### What to do
Skip the images and return the records below exactly.

### Given records
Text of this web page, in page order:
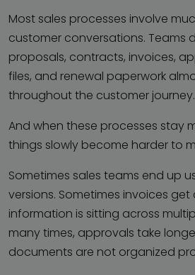
Most sales processes involve
customer conversations. Teams
proposals, contracts, invoices,
files, and renewal paperwork
throughout the customer journey.
And when these processes stay
things slowly become harder to
Sometimes sales teams end up
versions. Sometimes invoices
information is sitting across
many times, approvals take
documents are not organized
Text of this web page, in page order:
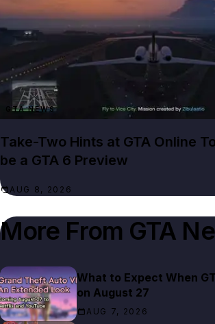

### Solution to the problem
Text of this web page, in page order:
Most sales processes involve
customer conversations. Teams
proposals, contracts, invoices,
files, and renewal paperwork
throughout the customer journey.
And when these processes stay
things slowly become harder to
Sometimes sales teams end up
versions. Sometimes invoices
information is sitting across
many times, approvals take
documents are not organized
Text of this web page, in page order:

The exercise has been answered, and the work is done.